## REQUIRED ACTION
The lines to copy are those holding the string "Your" in the entries below.

(Source records)
------------------------

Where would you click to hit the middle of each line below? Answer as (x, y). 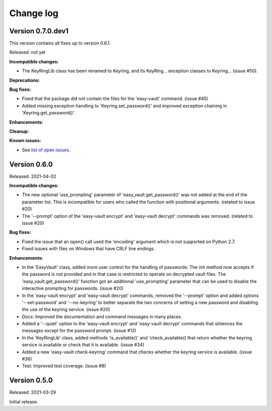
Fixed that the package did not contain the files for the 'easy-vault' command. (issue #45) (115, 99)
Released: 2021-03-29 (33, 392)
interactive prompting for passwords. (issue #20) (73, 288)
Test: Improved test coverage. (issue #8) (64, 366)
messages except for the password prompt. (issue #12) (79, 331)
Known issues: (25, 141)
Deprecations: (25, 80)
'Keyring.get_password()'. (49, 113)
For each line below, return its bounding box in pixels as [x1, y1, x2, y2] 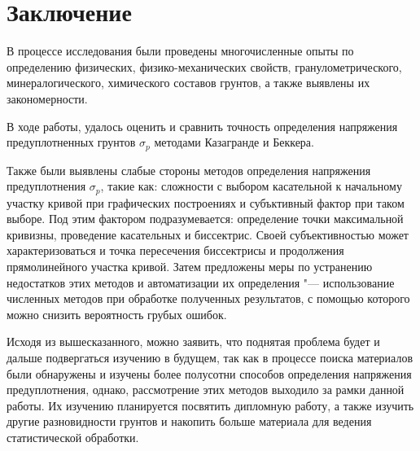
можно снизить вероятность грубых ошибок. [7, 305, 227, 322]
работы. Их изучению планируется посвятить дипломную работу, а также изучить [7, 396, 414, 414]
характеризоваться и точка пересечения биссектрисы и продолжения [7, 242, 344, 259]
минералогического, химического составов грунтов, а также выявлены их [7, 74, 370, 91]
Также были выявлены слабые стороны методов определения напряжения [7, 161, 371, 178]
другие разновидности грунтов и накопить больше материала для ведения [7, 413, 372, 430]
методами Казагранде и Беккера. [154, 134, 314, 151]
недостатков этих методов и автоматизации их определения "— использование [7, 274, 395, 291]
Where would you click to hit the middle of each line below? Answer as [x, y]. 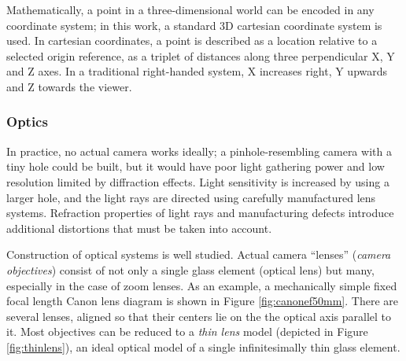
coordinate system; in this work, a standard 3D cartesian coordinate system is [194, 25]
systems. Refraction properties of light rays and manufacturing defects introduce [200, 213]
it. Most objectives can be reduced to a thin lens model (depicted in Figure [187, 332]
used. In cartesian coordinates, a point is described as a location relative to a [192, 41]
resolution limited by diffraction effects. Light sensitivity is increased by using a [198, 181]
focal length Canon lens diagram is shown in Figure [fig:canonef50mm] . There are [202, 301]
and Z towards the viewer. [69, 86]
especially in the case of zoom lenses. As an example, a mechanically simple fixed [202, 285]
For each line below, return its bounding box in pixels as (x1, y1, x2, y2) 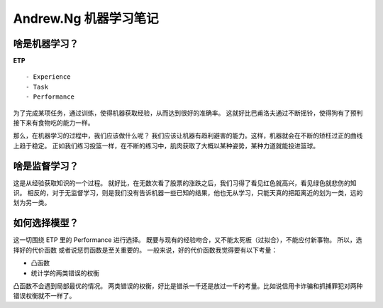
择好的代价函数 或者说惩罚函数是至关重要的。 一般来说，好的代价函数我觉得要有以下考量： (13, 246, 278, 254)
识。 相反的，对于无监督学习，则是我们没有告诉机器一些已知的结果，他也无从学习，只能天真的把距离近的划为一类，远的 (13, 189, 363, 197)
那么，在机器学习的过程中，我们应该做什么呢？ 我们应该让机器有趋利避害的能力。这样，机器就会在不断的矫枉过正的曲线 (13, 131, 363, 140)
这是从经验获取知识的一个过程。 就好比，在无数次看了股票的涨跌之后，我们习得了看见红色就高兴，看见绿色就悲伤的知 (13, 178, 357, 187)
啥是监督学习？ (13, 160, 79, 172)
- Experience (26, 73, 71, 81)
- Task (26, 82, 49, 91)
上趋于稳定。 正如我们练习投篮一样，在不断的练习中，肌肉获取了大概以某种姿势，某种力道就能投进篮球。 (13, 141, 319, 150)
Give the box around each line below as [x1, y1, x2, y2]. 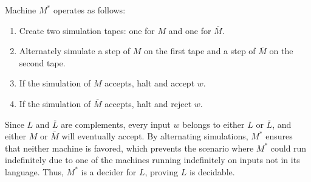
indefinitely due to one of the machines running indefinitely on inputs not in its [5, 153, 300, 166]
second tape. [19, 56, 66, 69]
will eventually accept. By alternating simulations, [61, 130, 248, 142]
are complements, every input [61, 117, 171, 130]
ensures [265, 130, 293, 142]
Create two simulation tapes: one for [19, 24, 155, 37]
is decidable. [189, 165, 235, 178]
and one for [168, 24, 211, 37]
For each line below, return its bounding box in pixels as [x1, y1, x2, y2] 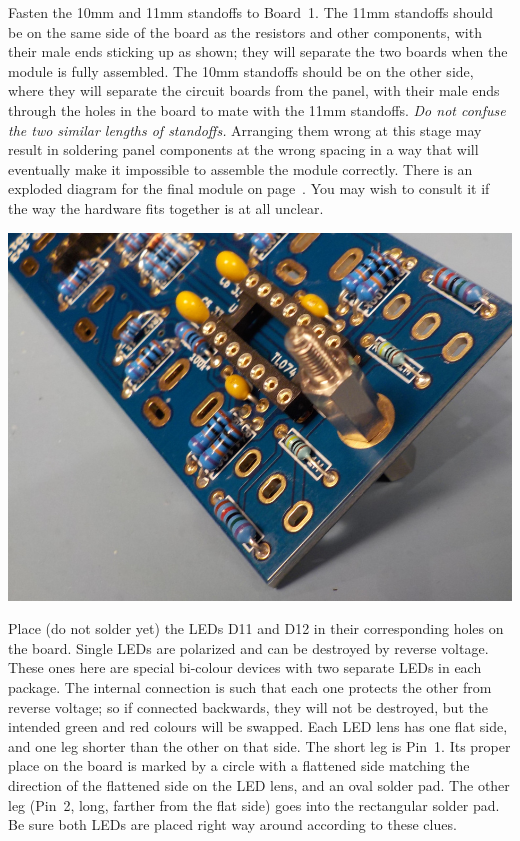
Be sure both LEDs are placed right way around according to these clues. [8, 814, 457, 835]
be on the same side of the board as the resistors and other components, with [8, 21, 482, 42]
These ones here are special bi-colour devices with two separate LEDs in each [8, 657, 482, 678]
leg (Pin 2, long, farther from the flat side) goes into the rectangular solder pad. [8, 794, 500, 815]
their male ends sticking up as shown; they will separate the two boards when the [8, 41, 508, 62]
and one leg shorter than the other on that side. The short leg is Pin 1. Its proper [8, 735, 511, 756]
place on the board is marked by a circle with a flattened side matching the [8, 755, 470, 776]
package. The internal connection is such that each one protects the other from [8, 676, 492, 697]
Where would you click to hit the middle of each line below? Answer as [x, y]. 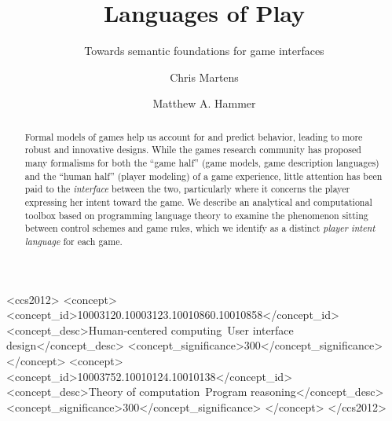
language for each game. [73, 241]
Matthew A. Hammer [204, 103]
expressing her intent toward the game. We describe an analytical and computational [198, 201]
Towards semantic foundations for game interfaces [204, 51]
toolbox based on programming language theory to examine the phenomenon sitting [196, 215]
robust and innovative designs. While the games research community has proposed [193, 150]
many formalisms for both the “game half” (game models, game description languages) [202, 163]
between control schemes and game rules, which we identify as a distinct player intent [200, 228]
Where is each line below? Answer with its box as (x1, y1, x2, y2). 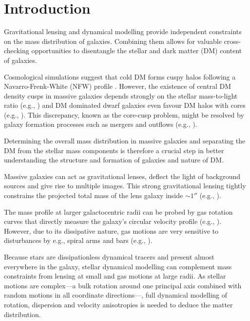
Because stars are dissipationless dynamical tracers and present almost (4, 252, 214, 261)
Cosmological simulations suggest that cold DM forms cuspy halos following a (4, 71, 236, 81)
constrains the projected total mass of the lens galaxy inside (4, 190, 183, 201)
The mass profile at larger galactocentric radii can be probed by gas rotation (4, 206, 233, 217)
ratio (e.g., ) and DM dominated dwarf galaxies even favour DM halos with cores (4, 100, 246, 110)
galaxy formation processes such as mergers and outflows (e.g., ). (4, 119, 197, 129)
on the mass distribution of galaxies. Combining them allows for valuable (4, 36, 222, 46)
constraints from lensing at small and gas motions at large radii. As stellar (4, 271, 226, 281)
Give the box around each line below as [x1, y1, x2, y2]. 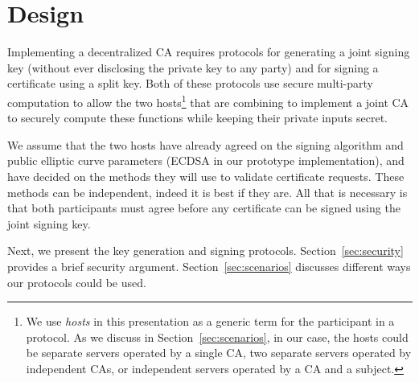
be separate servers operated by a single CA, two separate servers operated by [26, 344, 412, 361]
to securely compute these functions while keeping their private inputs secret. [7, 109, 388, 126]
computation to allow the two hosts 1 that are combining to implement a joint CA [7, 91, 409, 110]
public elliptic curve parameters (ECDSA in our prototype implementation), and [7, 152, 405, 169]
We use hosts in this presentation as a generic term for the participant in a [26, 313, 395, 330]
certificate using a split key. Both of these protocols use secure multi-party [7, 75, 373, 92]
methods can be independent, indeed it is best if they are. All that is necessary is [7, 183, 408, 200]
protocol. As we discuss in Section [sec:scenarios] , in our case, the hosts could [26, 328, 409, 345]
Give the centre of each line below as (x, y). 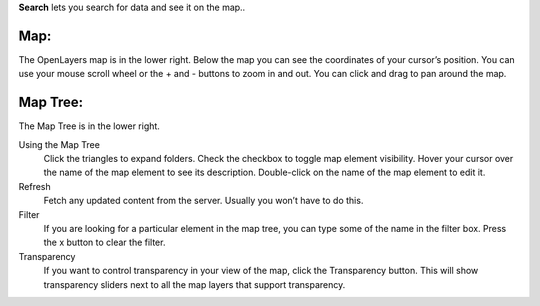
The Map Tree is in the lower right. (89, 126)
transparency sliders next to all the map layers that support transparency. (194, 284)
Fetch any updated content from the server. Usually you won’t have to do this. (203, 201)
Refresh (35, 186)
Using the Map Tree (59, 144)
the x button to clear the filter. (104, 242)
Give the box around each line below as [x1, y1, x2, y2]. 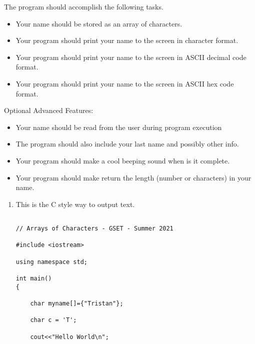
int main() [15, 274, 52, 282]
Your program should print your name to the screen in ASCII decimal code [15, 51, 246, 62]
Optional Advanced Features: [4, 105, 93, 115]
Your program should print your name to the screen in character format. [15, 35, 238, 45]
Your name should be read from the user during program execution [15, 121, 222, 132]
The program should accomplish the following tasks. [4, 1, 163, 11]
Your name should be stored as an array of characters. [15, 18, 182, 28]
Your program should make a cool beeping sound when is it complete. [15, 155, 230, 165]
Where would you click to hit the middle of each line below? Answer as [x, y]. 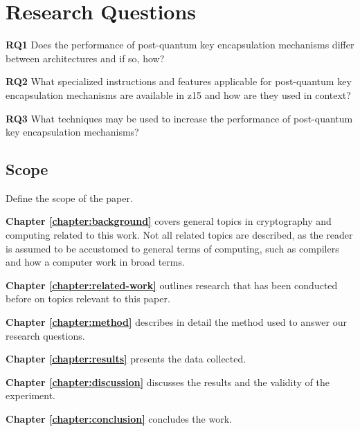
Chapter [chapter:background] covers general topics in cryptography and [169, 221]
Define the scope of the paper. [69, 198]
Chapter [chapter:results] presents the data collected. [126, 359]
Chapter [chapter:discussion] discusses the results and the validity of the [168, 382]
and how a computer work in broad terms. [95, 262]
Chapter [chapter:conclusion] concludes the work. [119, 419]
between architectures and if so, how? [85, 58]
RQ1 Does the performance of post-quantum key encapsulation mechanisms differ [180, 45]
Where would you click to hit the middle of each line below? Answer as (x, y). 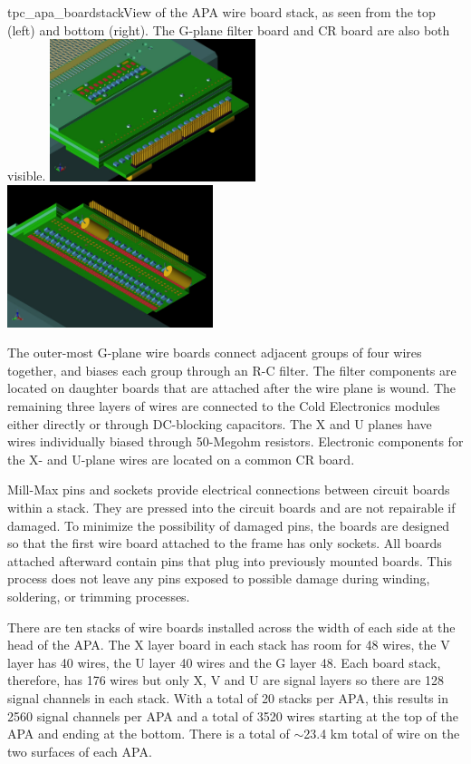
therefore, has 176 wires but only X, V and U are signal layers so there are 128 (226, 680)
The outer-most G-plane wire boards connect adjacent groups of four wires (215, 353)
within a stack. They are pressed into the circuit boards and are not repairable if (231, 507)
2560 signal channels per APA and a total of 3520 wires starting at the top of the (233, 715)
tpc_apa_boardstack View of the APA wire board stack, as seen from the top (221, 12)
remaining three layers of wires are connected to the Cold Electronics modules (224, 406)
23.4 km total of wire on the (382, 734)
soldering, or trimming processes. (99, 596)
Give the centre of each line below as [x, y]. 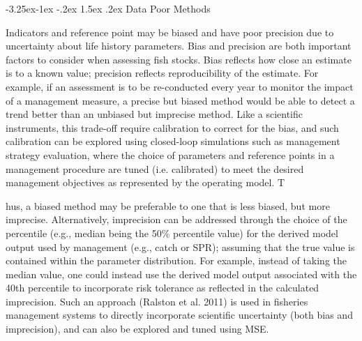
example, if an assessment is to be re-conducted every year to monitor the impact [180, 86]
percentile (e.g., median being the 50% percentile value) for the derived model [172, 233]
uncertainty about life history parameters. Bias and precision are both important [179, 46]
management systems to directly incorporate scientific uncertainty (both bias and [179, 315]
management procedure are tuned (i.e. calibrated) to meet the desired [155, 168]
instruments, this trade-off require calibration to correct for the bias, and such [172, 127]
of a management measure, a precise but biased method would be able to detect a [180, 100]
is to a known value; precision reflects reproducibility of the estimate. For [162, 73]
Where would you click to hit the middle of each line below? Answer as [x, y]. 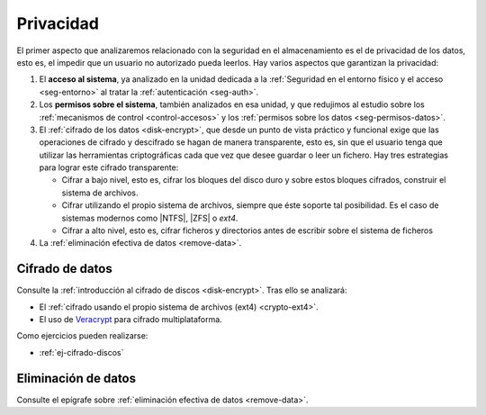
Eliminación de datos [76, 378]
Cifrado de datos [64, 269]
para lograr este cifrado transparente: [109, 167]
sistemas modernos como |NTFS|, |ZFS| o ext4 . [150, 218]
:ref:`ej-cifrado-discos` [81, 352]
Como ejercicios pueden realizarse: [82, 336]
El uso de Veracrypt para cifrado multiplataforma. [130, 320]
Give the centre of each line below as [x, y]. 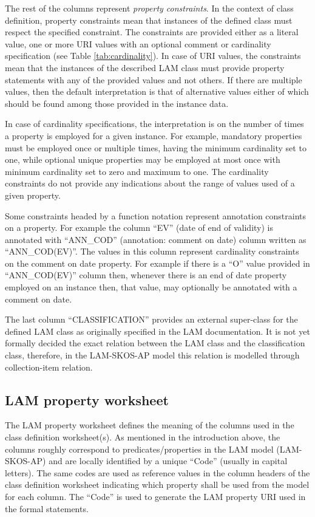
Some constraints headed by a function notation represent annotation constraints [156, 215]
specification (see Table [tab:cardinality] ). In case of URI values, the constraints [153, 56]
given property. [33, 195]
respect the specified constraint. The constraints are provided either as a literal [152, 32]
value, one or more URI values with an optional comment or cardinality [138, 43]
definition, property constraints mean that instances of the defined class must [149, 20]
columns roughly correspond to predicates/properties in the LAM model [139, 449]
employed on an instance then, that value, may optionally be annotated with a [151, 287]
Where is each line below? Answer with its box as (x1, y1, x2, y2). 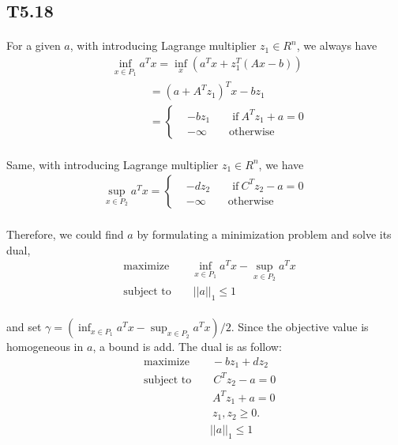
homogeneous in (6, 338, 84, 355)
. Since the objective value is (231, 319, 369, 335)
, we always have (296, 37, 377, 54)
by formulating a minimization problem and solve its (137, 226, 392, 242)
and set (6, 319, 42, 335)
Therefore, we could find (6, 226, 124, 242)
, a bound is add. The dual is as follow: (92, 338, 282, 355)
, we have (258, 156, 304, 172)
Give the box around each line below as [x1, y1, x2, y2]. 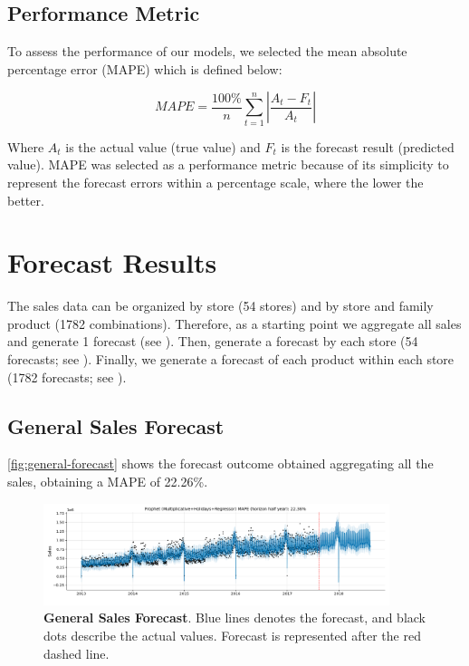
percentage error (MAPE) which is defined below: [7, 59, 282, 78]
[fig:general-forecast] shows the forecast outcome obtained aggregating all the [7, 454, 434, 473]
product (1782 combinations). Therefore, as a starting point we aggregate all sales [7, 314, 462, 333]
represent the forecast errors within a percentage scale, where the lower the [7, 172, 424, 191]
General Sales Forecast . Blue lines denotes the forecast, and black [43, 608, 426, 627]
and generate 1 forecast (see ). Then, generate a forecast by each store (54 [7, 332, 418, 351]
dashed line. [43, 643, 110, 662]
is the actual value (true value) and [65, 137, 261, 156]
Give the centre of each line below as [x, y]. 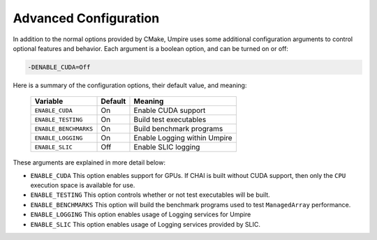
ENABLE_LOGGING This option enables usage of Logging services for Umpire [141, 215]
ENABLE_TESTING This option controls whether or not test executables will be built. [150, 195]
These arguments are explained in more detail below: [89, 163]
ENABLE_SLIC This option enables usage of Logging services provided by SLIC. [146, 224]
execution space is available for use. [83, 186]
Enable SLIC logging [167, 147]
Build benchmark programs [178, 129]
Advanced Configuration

------------------------

## TASK ANSWER
Your program should print your name to the screen in ASCII decimal code [15, 51, 246, 62]
Your program should print your name to the screen in character format. [15, 35, 238, 45]
Your name should be read from the user during program execution [15, 121, 222, 132]
Your name should be stored as an array of characters. [15, 18, 182, 28]
Your program should make a cool beeping sound when is it complete. [15, 155, 230, 165]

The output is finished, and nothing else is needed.